November 16, 2007, 8:28 PM
Op, Please refer to Chris, I have sent him a retainer. I did not address you or allege anything.
Regarding this being a bubble. I think the analogy is poor. It may be considered a drunken party that may end until another party begins. Much like the what happened in the late 80's art scene. The party only ends when money becomes less available. Not happening.
But all of this art that is being "overpaid" for as some of you assert will not suddenly show up on the market if demand for it diminishes. As if in the hopes of covering "art short calls" and margin buys.
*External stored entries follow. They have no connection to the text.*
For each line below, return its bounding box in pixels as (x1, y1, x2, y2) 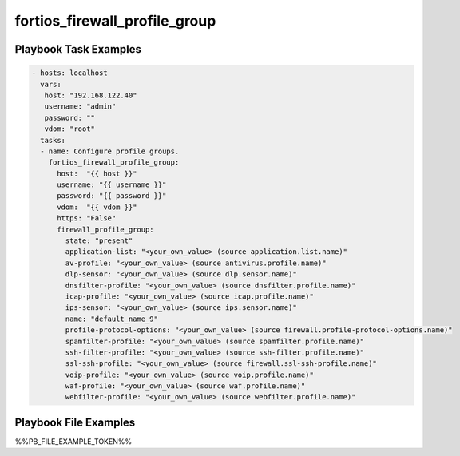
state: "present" (65, 236, 133, 245)
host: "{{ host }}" (57, 169, 137, 178)
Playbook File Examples (14, 415, 136, 429)
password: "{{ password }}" (57, 192, 167, 200)
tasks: (40, 136, 66, 145)
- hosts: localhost (31, 69, 108, 77)
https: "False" (57, 214, 117, 223)
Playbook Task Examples (14, 42, 142, 56)
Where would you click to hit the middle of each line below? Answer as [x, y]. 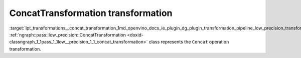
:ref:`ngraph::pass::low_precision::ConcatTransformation [68, 34]
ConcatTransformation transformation [91, 13]
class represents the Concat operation [189, 42]
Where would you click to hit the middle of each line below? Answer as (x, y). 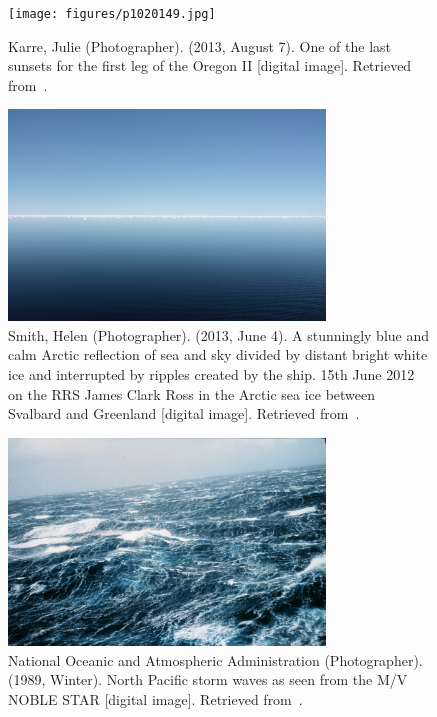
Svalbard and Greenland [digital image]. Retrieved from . (184, 413)
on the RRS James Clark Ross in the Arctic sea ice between (192, 393)
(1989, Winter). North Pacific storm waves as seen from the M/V (208, 679)
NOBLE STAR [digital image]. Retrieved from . (155, 698)
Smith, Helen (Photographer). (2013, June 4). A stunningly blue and (219, 334)
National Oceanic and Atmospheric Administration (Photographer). (215, 659)
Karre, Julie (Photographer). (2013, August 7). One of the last (200, 45)
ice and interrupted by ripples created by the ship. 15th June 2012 (211, 374)
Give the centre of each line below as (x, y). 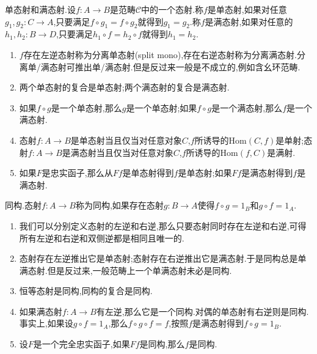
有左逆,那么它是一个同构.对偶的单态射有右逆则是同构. (202, 311)
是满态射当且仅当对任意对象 (118, 152)
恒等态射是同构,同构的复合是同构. (86, 291)
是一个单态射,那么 (86, 107)
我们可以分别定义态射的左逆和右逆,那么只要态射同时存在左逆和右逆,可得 (163, 225)
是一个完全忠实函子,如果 (82, 344)
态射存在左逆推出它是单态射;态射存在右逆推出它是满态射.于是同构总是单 (163, 258)
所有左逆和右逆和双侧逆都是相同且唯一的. (102, 238)
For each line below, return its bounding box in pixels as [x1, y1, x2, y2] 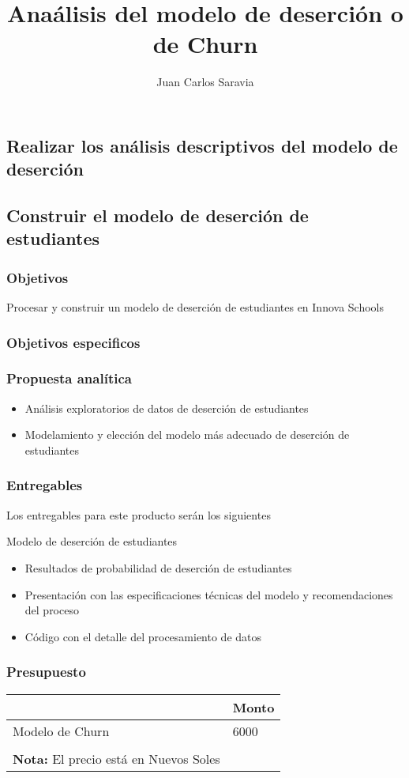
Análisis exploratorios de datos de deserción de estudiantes [24, 399, 309, 416]
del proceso [24, 602, 79, 618]
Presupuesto [6, 662, 86, 682]
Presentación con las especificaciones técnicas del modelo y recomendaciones [24, 586, 393, 602]
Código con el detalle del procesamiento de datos [24, 628, 262, 644]
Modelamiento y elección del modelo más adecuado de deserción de [24, 426, 350, 443]
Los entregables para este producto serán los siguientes [6, 506, 271, 523]
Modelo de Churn [13, 721, 110, 740]
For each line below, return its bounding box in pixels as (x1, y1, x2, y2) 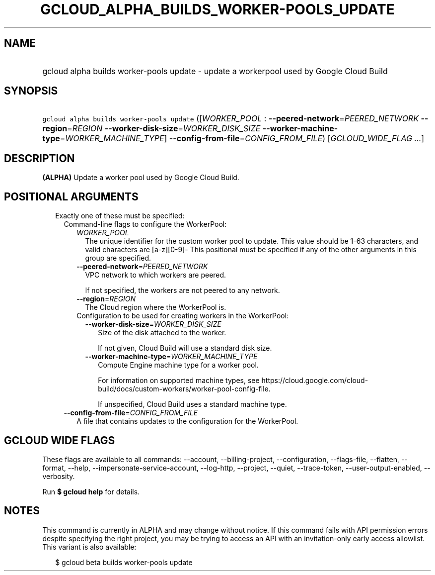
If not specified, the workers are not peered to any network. (85, 286, 280, 295)
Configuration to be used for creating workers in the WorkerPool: (76, 311, 289, 320)
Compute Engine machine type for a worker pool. (98, 361, 259, 370)
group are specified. (85, 254, 151, 263)
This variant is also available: (42, 542, 137, 551)
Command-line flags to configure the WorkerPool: (64, 220, 227, 229)
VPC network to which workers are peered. (85, 271, 226, 280)
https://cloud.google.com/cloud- (261, 376, 368, 385)
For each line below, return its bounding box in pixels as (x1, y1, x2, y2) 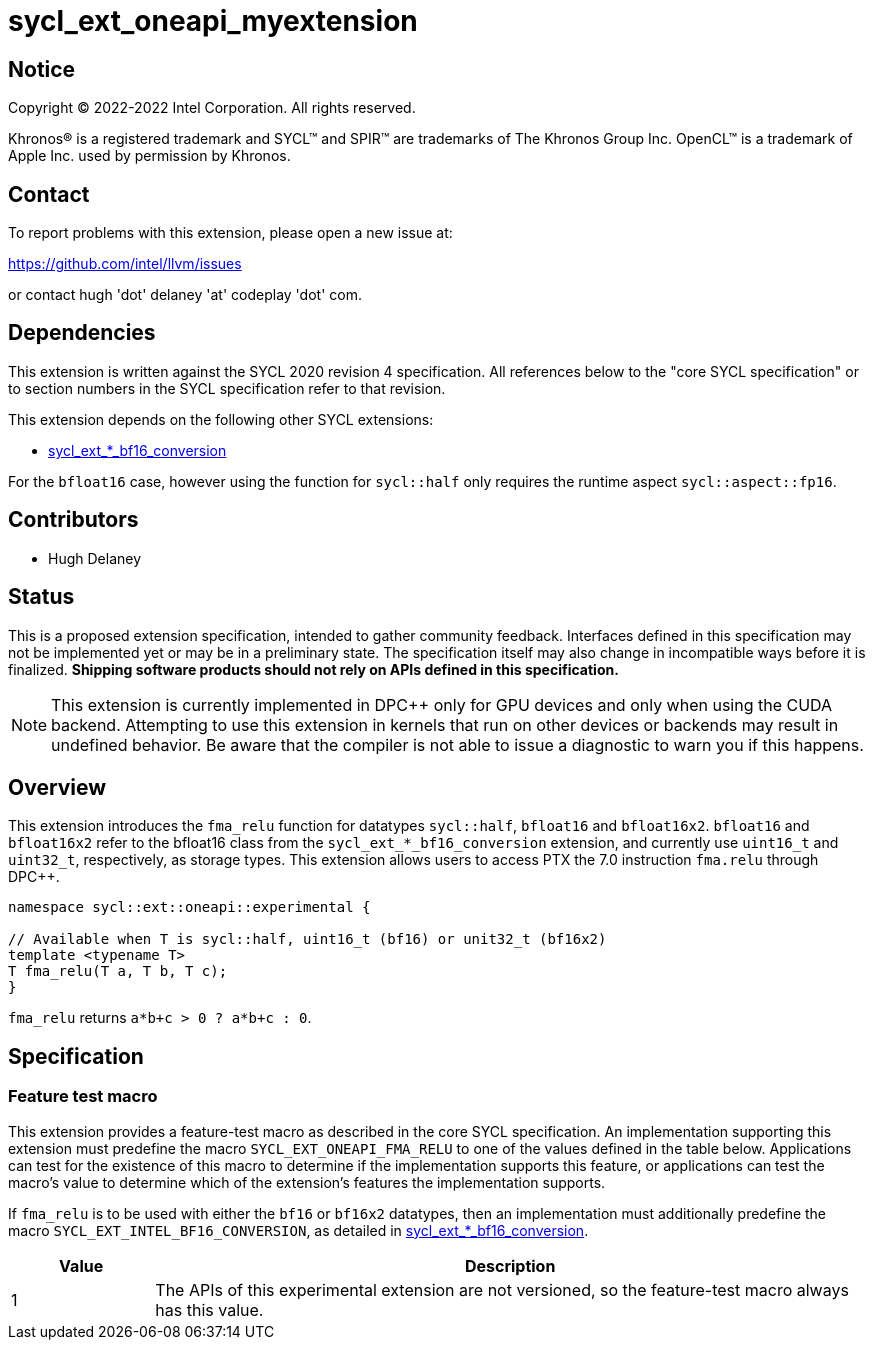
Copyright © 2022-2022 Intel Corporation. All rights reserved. (8, 99, 416, 117)
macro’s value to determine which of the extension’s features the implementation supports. (8, 1173, 606, 1191)
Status (8, 584, 75, 610)
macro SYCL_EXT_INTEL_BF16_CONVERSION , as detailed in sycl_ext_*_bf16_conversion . (8, 1221, 589, 1239)
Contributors (8, 507, 139, 533)
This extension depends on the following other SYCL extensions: (8, 410, 434, 428)
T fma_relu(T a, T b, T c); (8, 963, 228, 980)
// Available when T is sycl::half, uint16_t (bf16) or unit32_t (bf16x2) (8, 931, 607, 948)

I suspect many find lower returns on living and working artist work, those who demand large amounts, than one could make on other speculative markets. So the market has a speculative side but less so that its potential tax break function. Gifting with added value.
I don't know who you all are, but I am sure some of you have traded work with a fellow artist and then gifted it to an interested collection for a hefty tax write off....No?
If you want to attack. Have at it, show your ass. Me, I am off to an showing at some pathetic venue, I think it is a hair salon. Very bad? or Very far outside.
November 15, 2007, 11:53 AM
"Haunting"? Well, it's certainly disturbing, or at least it would be if it weren't so commonplace (the going price for such work, I mean). But yes, when something like that Warhol sells for that much, some sort of vague justification may be the charitable thing to say, for the sake of those idiotic enough to bite on it.